* **YOUR GOAL**
Nothing but the lines from the first line of the entries through the line with "мишурой той или" should appear in the answer, transcribed exactly and free of pictures.
RECORDS SHOWN: Begin
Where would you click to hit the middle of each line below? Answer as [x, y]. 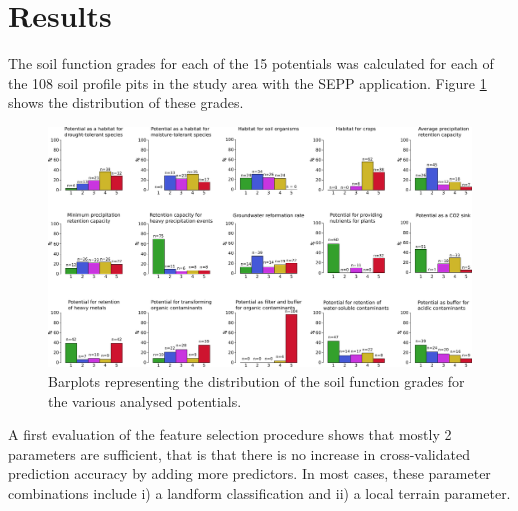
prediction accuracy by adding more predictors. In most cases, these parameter [249, 473]
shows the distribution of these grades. [126, 102]
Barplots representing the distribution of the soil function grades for [256, 381]
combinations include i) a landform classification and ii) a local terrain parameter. [259, 493]
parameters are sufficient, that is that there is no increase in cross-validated [239, 453]
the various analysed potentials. [145, 400]
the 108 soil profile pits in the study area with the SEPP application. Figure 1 [247, 82]
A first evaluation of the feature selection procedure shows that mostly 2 [230, 434]
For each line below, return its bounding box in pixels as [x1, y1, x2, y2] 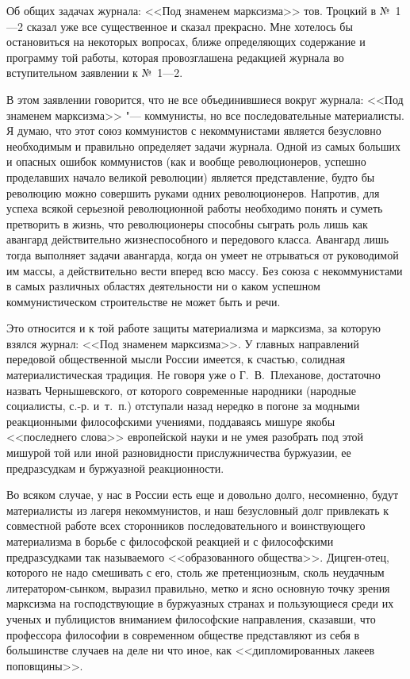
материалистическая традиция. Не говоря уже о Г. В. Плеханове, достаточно [6, 366, 381, 383]
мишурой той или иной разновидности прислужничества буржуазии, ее [6, 444, 351, 461]
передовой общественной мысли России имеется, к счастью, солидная [6, 351, 346, 367]
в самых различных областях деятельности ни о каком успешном [6, 278, 320, 294]
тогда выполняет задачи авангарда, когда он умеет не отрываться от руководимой [6, 246, 399, 263]
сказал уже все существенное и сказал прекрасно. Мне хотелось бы [26, 17, 353, 34]
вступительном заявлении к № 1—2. [6, 64, 183, 81]
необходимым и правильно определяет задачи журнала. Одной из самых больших [6, 137, 400, 154]
RECORDS SHOWN: End
* **RESPONSE FOR THIS EXERCISE**
Where would you click to hit the middle of each line below? Answer as [x, y]. 
prediction accuracy by adding more predictors. In most cases, these parameter [249, 473]
shows the distribution of these grades. [126, 102]
Barplots representing the distribution of the soil function grades for [256, 381]
combinations include i) a landform classification and ii) a local terrain parameter. [259, 493]
parameters are sufficient, that is that there is no increase in cross-validated [239, 453]
the various analysed potentials. [145, 400]
the 108 soil profile pits in the study area with the SEPP application. Figure 1 [247, 82]
A first evaluation of the feature selection procedure shows that mostly 2 [230, 434]
For each line below, return its bounding box in pixels as [x1, y1, x2, y2] 
материалистическая традиция. Не говоря уже о Г. В. Плеханове, достаточно [6, 366, 381, 383]
мишурой той или иной разновидности прислужничества буржуазии, ее [6, 444, 351, 461]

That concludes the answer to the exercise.